• [Your instructions] Among the lines below, count those with "Nanox". Give only the number.

• [Records for the exercise]
============
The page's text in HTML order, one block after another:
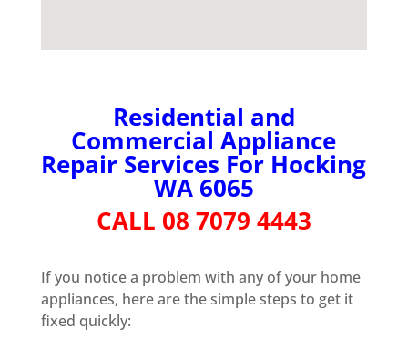
Residential and
Commercial Appliance
Repair Services For Hocking
WA 6065
CALL 08 7079 4443
If you notice a problem with any of your home
appliances, here are the simple steps to get it
fixed quickly:
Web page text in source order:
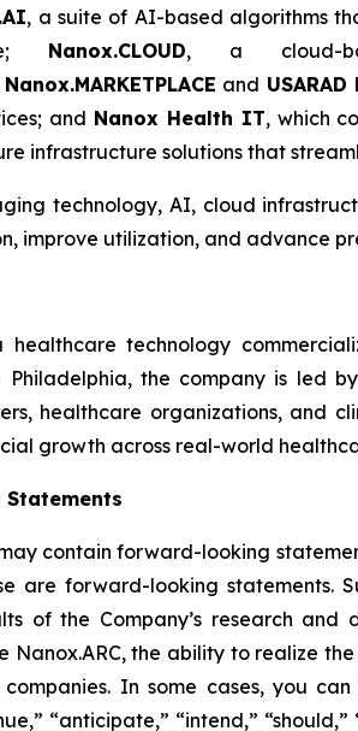
, a suite of AI-based algorithms
Nanox.CLOUD, a cloud-
Nanox.MARKETPLACE and
and Nanox Health IT, which
infrastructure solutions that
technology, AI, cloud
improve utilization, and advance
healthcare technology
the company is led
healthcare organizations, and
growth across real-world
contain forward-looking
are forward-looking statements.
of the Company’s research
Nanox.ARC, the ability to realize
In some cases, you
“anticipate,” “intend,”
============
• [Solution] 4